***** Given entries *****

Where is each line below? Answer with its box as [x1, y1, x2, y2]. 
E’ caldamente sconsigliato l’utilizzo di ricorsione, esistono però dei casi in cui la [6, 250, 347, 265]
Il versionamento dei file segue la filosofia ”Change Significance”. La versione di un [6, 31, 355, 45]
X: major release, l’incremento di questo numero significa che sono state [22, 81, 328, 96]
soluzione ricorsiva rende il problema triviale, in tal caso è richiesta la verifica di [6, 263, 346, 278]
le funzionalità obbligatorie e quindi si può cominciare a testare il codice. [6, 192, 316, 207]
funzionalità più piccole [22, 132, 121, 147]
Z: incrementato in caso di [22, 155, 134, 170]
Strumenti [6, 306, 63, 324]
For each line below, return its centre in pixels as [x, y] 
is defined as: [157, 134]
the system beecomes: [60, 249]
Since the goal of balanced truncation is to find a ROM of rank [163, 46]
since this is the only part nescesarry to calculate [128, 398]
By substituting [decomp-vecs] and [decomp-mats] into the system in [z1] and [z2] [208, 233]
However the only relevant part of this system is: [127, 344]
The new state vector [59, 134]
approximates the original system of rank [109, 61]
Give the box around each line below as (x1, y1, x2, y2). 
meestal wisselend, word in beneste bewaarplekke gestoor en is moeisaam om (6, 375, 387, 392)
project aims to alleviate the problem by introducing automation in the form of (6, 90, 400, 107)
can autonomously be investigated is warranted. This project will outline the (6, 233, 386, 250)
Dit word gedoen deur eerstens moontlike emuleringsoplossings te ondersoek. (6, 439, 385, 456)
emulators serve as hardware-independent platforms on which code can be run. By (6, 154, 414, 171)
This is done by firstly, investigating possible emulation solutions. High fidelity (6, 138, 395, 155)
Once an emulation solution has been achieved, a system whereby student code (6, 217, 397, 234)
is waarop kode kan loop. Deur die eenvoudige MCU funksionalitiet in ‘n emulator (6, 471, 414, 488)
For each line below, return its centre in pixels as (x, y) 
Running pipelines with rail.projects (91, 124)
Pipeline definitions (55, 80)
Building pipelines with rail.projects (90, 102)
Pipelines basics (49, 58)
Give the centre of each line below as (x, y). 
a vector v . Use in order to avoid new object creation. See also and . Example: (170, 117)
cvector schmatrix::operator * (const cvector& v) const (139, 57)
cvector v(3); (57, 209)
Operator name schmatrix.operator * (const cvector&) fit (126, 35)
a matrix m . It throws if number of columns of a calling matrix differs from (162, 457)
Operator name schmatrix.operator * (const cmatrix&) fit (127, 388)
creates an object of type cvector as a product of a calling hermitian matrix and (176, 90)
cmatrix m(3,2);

*****

The problem
Print only these lines, please. They run from the start of the entries above to the line containing "Give the box", both ends included, and must match exactly.

Exercise solution
Where is each line below? Answer with its box as [x1, y1, x2, y2]. 
E’ caldamente sconsigliato l’utilizzo di ricorsione, esistono però dei casi in cui la [6, 250, 347, 265]
Il versionamento dei file segue la filosofia ”Change Significance”. La versione di un [6, 31, 355, 45]
X: major release, l’incremento di questo numero significa che sono state [22, 81, 328, 96]
soluzione ricorsiva rende il problema triviale, in tal caso è richiesta la verifica di [6, 263, 346, 278]
le funzionalità obbligatorie e quindi si può cominciare a testare il codice. [6, 192, 316, 207]
funzionalità più piccole [22, 132, 121, 147]
Z: incrementato in caso di [22, 155, 134, 170]
Strumenti [6, 306, 63, 324]
For each line below, return its centre in pixels as [x, y] 
is defined as: [157, 134]
the system beecomes: [60, 249]
Since the goal of balanced truncation is to find a ROM of rank [163, 46]
since this is the only part nescesarry to calculate [128, 398]
By substituting [decomp-vecs] and [decomp-mats] into the system in [z1] and [z2] [208, 233]
However the only relevant part of this system is: [127, 344]
The new state vector [59, 134]
approximates the original system of rank [109, 61]
Give the box around each line below as (x1, y1, x2, y2). 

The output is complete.